(What is needed):
Transcribe all the data below exactly, leaving its pictures out.

(Data records):

Segment Open

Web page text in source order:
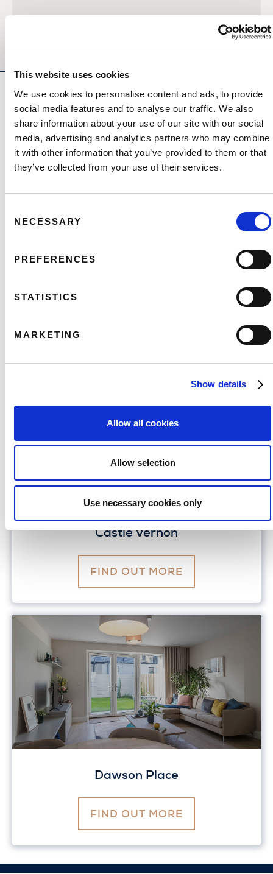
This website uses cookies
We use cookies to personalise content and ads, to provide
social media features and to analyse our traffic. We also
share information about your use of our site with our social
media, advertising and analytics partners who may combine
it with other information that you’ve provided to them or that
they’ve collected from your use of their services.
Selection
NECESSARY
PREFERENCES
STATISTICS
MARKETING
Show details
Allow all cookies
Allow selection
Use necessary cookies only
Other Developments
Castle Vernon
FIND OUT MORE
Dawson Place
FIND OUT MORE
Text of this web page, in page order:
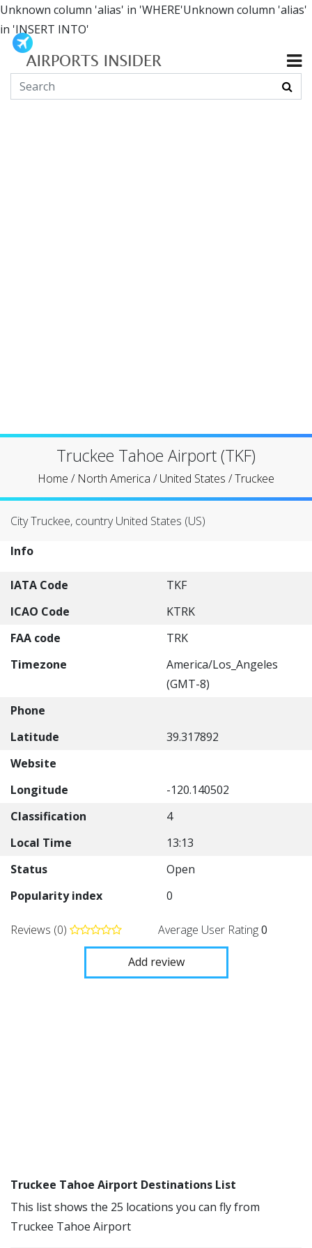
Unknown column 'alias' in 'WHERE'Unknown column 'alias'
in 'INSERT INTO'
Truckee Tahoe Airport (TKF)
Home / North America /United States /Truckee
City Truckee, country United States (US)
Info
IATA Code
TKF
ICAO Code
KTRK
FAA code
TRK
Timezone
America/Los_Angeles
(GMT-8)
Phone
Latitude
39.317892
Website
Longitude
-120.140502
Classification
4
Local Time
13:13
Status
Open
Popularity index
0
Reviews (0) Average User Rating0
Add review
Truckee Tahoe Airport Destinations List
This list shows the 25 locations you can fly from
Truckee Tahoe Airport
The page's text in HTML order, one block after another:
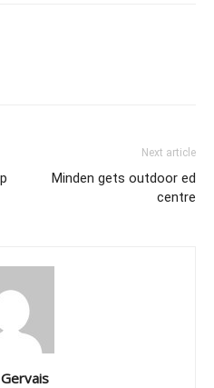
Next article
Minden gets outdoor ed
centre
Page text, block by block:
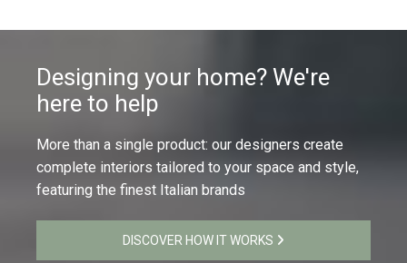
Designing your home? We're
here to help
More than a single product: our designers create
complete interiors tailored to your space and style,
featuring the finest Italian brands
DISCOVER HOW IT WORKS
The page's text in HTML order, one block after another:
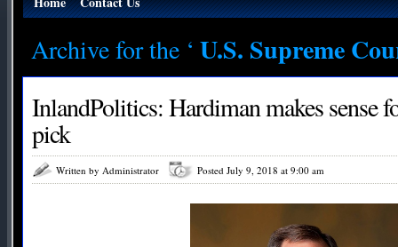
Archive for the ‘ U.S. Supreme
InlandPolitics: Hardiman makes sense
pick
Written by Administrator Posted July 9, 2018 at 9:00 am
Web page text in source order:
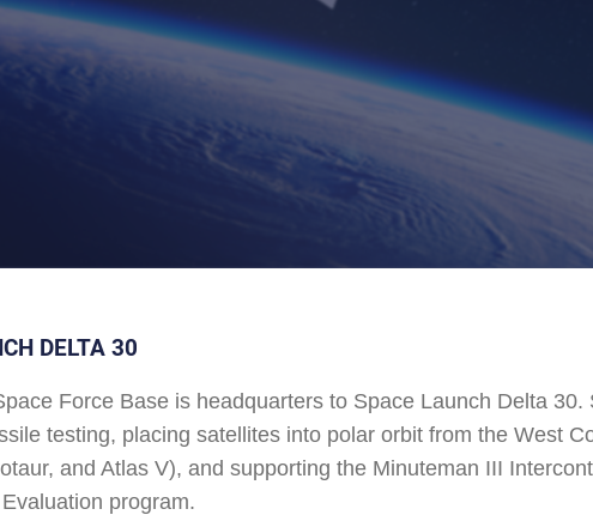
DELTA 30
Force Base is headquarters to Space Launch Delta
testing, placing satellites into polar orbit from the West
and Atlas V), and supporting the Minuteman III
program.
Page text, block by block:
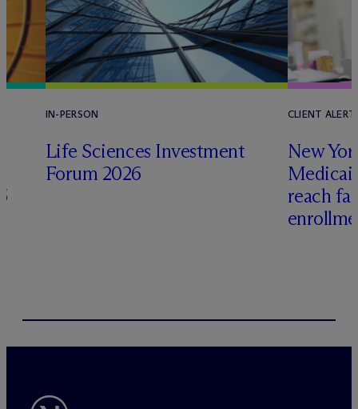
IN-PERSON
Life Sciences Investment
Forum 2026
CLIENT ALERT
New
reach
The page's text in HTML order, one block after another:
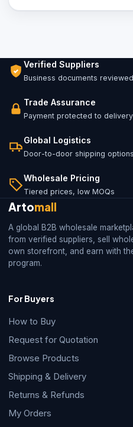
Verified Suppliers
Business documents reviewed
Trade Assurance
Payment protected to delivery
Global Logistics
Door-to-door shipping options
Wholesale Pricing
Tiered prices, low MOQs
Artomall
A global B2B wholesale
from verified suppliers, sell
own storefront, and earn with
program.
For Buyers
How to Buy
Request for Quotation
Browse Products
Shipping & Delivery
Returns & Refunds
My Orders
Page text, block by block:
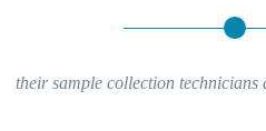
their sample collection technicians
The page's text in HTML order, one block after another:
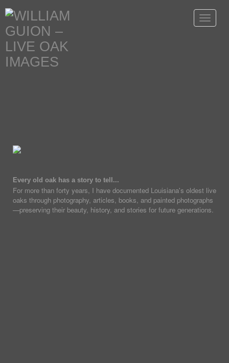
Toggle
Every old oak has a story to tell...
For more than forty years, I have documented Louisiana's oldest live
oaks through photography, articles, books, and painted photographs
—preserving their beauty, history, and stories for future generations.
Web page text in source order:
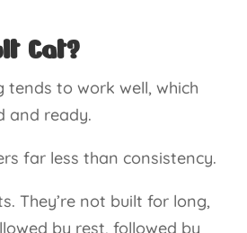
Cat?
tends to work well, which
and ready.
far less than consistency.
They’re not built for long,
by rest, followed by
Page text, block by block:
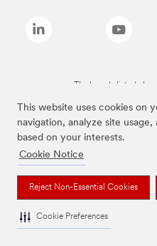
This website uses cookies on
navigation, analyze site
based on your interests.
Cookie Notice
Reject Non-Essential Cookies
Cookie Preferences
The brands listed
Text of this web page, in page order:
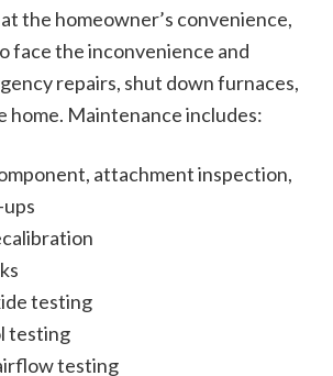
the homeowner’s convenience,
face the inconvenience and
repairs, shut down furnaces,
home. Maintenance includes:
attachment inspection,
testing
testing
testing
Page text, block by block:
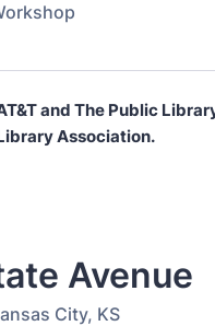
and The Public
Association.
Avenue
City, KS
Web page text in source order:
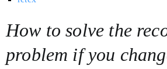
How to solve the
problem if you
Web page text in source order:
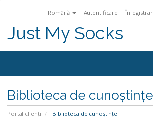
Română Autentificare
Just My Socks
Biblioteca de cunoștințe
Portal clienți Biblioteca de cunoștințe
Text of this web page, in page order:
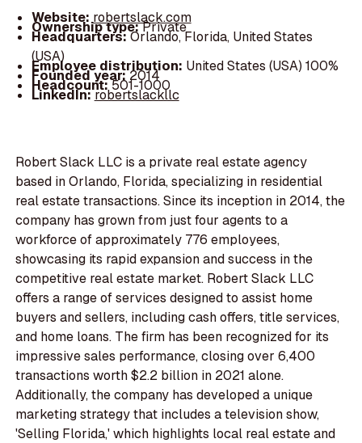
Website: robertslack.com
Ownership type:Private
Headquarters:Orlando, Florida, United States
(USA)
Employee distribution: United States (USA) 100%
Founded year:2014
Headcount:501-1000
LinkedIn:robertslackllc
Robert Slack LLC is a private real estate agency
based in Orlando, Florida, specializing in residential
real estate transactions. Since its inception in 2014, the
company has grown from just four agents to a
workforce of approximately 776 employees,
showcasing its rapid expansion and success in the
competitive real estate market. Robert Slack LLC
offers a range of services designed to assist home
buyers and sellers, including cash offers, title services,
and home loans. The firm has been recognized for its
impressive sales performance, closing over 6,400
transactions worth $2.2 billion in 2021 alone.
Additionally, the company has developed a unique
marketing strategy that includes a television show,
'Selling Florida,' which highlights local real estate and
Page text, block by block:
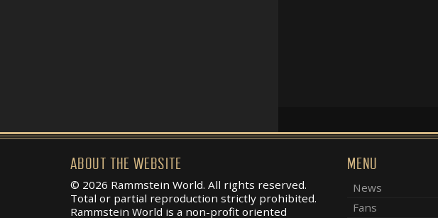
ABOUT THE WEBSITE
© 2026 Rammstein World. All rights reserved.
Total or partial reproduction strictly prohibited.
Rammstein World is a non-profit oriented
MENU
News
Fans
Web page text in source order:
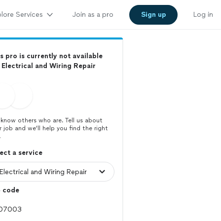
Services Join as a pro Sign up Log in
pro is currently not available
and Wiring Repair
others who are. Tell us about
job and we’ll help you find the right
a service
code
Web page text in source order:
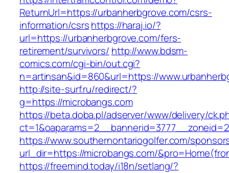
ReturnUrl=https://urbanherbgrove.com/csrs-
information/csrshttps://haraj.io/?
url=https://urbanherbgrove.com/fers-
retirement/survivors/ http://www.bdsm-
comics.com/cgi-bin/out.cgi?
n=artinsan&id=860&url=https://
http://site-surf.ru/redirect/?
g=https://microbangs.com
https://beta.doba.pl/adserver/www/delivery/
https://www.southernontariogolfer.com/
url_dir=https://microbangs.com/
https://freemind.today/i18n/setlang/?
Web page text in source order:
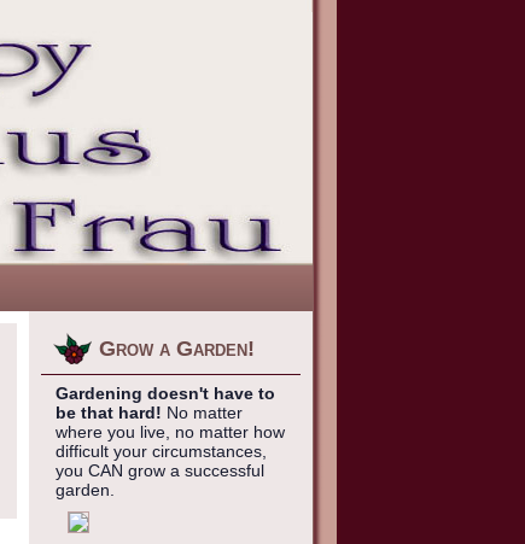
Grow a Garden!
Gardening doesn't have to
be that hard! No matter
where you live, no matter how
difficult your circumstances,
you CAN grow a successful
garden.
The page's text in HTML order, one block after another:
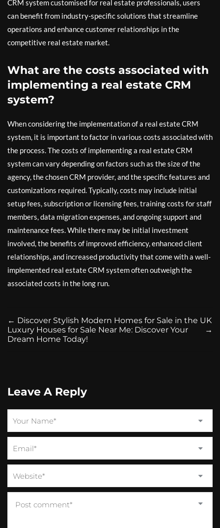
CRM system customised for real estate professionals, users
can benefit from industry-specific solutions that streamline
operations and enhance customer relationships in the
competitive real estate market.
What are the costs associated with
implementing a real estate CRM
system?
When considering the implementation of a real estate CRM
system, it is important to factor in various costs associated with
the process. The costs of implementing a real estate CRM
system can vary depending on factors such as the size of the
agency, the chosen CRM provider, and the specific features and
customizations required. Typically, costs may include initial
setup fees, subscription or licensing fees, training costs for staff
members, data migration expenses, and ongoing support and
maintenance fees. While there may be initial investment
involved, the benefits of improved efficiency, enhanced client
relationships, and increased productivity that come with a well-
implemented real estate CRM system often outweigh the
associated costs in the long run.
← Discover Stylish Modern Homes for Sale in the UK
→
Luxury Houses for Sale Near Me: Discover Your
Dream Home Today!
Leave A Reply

Segment Closed

(Answer box):
Web page text in source order:
This website uses cookies
We use cookies to personalise content and ads, to provide
social media features and to analyse our traffic. We also
share information about your use of our site with our social
media, advertising and analytics partners who may combine
it with other information that you’ve provided to them or that
they’ve collected from your use of their services.
Selection
NECESSARY
PREFERENCES
STATISTICS
MARKETING
Show details
Allow all cookies
Allow selection
Use necessary cookies only
Other Developments
Castle Vernon
FIND OUT MORE
Dawson Place
FIND OUT MORE
Text of this web page, in page order:
Unknown column 'alias' in 'WHERE'Unknown column 'alias'
in 'INSERT INTO'
Truckee Tahoe Airport (TKF)
Home / North America /United States /Truckee
City Truckee, country United States (US)
Info
IATA Code
TKF
ICAO Code
KTRK
FAA code
TRK
Timezone
America/Los_Angeles
(GMT-8)
Phone
Latitude
39.317892
Website
Longitude
-120.140502
Classification
4
Local Time
13:13
Status
Open
Popularity index
0
Reviews (0) Average User Rating0
Add review
Truckee Tahoe Airport Destinations List
This list shows the 25 locations you can fly from
Truckee Tahoe Airport
The page's text in HTML order, one block after another:
Next article
Minden gets outdoor ed
centre
Page text, block by block:
Designing your home? We're
here to help
More than a single product: our designers create
complete interiors tailored to your space and style,
featuring the finest Italian brands
DISCOVER HOW IT WORKS
The page's text in HTML order, one block after another:
Archive for the ‘ U.S. Supreme
InlandPolitics: Hardiman makes sense
pick
Written by Administrator Posted July 9, 2018 at 9:00 am
Web page text in source order:
DELTA 30
Force Base is headquarters to Space Launch Delta
testing, placing satellites into polar orbit from the West
and Atlas V), and supporting the Minuteman III
program.
Page text, block by block:
IN-PERSON
Life Sciences Investment
Forum 2026
CLIENT ALERT
New
reach
The page's text in HTML order, one block after another:
Verified Suppliers
Business documents reviewed
Trade Assurance
Payment protected to delivery
Global Logistics
Door-to-door shipping options
Wholesale Pricing
Tiered prices, low MOQs
Artomall
A global B2B wholesale
from verified suppliers, sell
own storefront, and earn with
program.
For Buyers
How to Buy
Request for Quotation
Browse Products
Shipping & Delivery
Returns & Refunds
My Orders
Page text, block by block:
their sample collection technicians
The page's text in HTML order, one block after another:
Toggle
Every old oak has a story to tell...
For more than forty years, I have documented Louisiana's oldest live
oaks through photography, articles, books, and painted photographs
—preserving their beauty, history, and stories for future generations.
Web page text in source order:
Cat?
tends to work well, which
and ready.
far less than consistency.
They’re not built for long,
by rest, followed by
Page text, block by block:
This website uses cookies on
navigation, analyze site
based on your interests.
Cookie Notice
Reject Non-Essential Cookies
Cookie Preferences
The brands listed
Text of this web page, in page order:
the homeowner’s convenience,
face the inconvenience and
repairs, shut down furnaces,
home. Maintenance includes:
attachment inspection,
testing
testing
testing
Page text, block by block:
and The Public
Association.
Avenue
City, KS
Web page text in source order:
How to solve the
problem if you
Web page text in source order:
Română Autentificare
Just My Socks
Biblioteca de cunoștințe
Portal clienți Biblioteca de cunoștințe
Text of this web page, in page order:
Website: robertslack.com
Ownership type:Private
Headquarters:Orlando, Florida, United States
(USA)
Employee distribution: United States (USA) 100%
Founded year:2014
Headcount:501-1000
LinkedIn:robertslackllc
Robert Slack LLC is a private real estate agency
based in Orlando, Florida, specializing in residential
real estate transactions. Since its inception in 2014, the
company has grown from just four agents to a
workforce of approximately 776 employees,
showcasing its rapid expansion and success in the
competitive real estate market. Robert Slack LLC
offers a range of services designed to assist home
buyers and sellers, including cash offers, title services,
and home loans. The firm has been recognized for its
impressive sales performance, closing over 6,400
transactions worth $2.2 billion in 2021 alone.
Additionally, the company has developed a unique
marketing strategy that includes a television show,
'Selling Florida,' which highlights local real estate and
Page text, block by block:
ABOUT THE WEBSITE
© 2026 Rammstein World. All rights reserved.
Total or partial reproduction strictly prohibited.
Rammstein World is a non-profit oriented
MENU
News
Fans
Web page text in source order:
Services Join as a pro Sign up Log in
pro is currently not available
and Wiring Repair
others who are. Tell us about
job and we’ll help you find the right
a service
code
Web page text in source order:
ReturnUrl=https://urbanherbgrove.com/csrs-
information/csrshttps://haraj.io/?
url=https://urbanherbgrove.com/fers-
retirement/survivors/ http://www.bdsm-
comics.com/cgi-bin/out.cgi?
n=artinsan&id=860&url=https://
http://site-surf.ru/redirect/?
g=https://microbangs.com
https://beta.doba.pl/adserver/www/delivery/
https://www.southernontariogolfer.com/
url_dir=https://microbangs.com/
https://freemind.today/i18n/setlang/?
Web page text in source order:
Grow a Garden!
Gardening doesn't have to
be that hard! No matter
where you live, no matter how
difficult your circumstances,
you CAN grow a successful
garden.
The page's text in HTML order, one block after another:
CRM system customised for real estate professionals, users
can benefit from industry-specific solutions that streamline
operations and enhance customer relationships in the
competitive real estate market.
What are the costs associated with
implementing a real estate CRM
system?
When considering the implementation of a real estate CRM
system, it is important to factor in various costs associated with
the process. The costs of implementing a real estate CRM
system can vary depending on factors such as the size of the
agency, the chosen CRM provider, and the specific features and
customizations required. Typically, costs may include initial
setup fees, subscription or licensing fees, training costs for staff
members, data migration expenses, and ongoing support and
maintenance fees. While there may be initial investment
involved, the benefits of improved efficiency, enhanced client
relationships, and increased productivity that come with a well-
implemented real estate CRM system often outweigh the
associated costs in the long run.
← Discover Stylish Modern Homes for Sale in the UK
→
Luxury Houses for Sale Near Me: Discover Your
Dream Home Today!
Leave A Reply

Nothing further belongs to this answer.